Your observation about the "integrated seat post collar" doesn't make much sense to me. Are you talking about the fact that there is no separate clamp or collar? Some of the finest frames in the world clamp the seat post with the seat tube only, no collar. You're misinformed on this if you think it means "cheap."


----------



## charliethetuna (Jul 11, 2009)

right on both points. sorry, I assumed everybody here was familiar with bikesdirect and their products. yes, this is my concern regarding the seatpost clamp. it just reminds me of my old huffy. and while it was a great bike it was a cheapo. it just seems like a skimp type of thing when they could have just as easily put a separate clamp on there. now that you've seen the bike (I assume), what do you think??
and in terms of the really big tires.... at close to 300 pounds the other road bikes with smaller tires just don't feel solid to me. I figure I could always go narrower as I drop some of this weight. 
i'm looking for something a bit faster than my mountain bike.


----------



## JCavilia (Sep 12, 2005)

charliethetuna said:


> i'm looking for something a bit faster than my mountain bike.

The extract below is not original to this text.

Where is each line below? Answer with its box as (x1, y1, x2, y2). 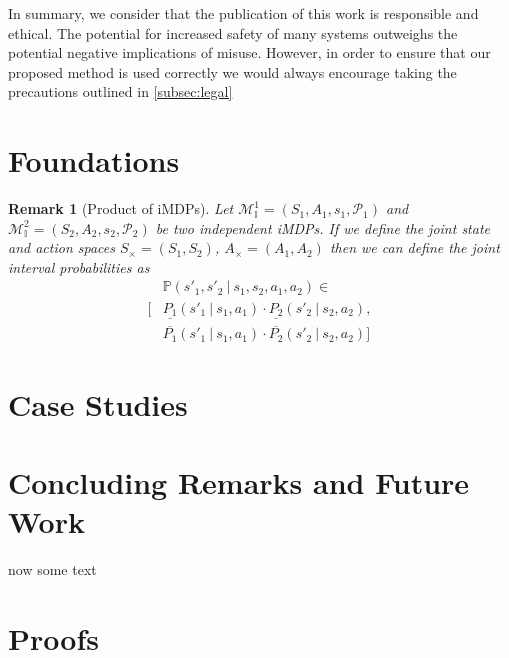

It should be that. Go for it. As Wim said, the seat collar issue is a non-issue. It sounds like the bike should meet your needs nicely.


----------



## charliethetuna (Jul 11, 2009)

thanks for the input. I think i'm gonna pull the trigger. I need an everything bike and my mountain bike is an almost everything bike.


----------



## Natedogz (Aug 25, 2010)

wim said:


> Not sure what a "kilo wt" is. Looking around the net, I'm guessing it's the Mercier Kilo WT sold by Bikes Direct. If it is, the "WT" stands for "wide tires" and the bike takes up to 1.75"x29 and 700x45c, which are really big tires.
> 
> Your observation about the "integrated seat post collar" doesn't make much sense to me. Are you talking about the fact that there is no separate clamp or collar? Some of the finest frames in the world clamp the seat post with the seat tube only, no collar. You're misinformed on this if you think it means "cheap."


X2



JCavilia said:


> It should be that. Go for it. As Wim said, the seat collar issue is a non-issue. It sounds like the bike should meet your needs nicely.


X2



charliethetuna said:


> thanks for the input. I think i'm gonna pull the trigger. I need an everything bike and my mountain bike is an almost everything bike.


Did you get the bike yet?


----------



## charliethetuna (Jul 11, 2009)

I did not get the bike yet. i'm in the process of trying to sell a dawes SS and an electronic drumset and maybe even my mountain bike. at my age I may very well be done with mountain biking. I should make the move over the next couple months or so.


----------